El 1° de mayo pasado, en mitad del agitado debate por las objeciones de Duque a la Ley Estatutaria de la JEP, el secretario general del Senado, Gregorio Eljach, otro “avión” que maneja a su antojo la organización administrativa del Congreso, dejó saber que lo habían amenazado. ¿Quiénes? No lo incluía el mensaje que vía WhatsApp y, curiosamente, desde un número del celular no oculto sino identificado en pantalla, le habría enviado un presunto sicario. No obstante, era obvio que el matón estaría actuando en “representación” de la oposición que quedaba, así, categorizada como asesina. “Pedazo de secretario... llevando las cosas a favor... del gobierno nacional sapo hp te atendrás a las consecuencias...”, decía el texto. Por pura curiosidad periodística, Noticias Uno llamó al número en pantalla. Para nuestra sorpresa, la persona dueña del móvil contestó: una señora humilde que se gana la vida llevando y trayendo documentos de abogados penalistas por toda la ciudad. Ni idea de quién era Eljach ni menos qué era eso de las objeciones. Desde cuando este funcionario permitió su publicación, la señora, que no tiene escoltas como Eljach y quien camina las calles arriba y abajo como los ciudadanos del común, ha recibido decenas de llamadas amenazantes del otro lado. La “víctima” Eljach dijo que “todo estaba solucionado” cuando se le preguntó por el mensaje. Lástima que su “victimaria” esté intimidada por las llamadas del otro lado.

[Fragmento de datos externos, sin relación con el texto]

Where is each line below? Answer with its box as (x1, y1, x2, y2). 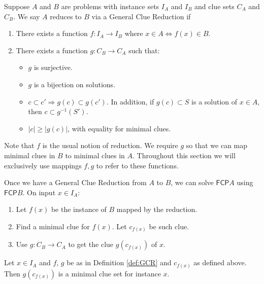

Entre paréntesis. En diciembre de 2017, Eljach denunció otras amenazas después, según dijo, de haber anunciado la votación por el hundimiento de las circunscripciones de paz. Tan conveniente: los autores de las amenazas siempre resultan ser los defensores del Acuerdo de Paz.

Entre paréntesis II. Ninguna persona de bien quiere que Eljach o cualquier otro ciudadano sufra lo que han sufrido miles de colombianos: ataques contra su integridad. Pero hay que tener sentido de la prudencia y, sobre todo, de las proporciones.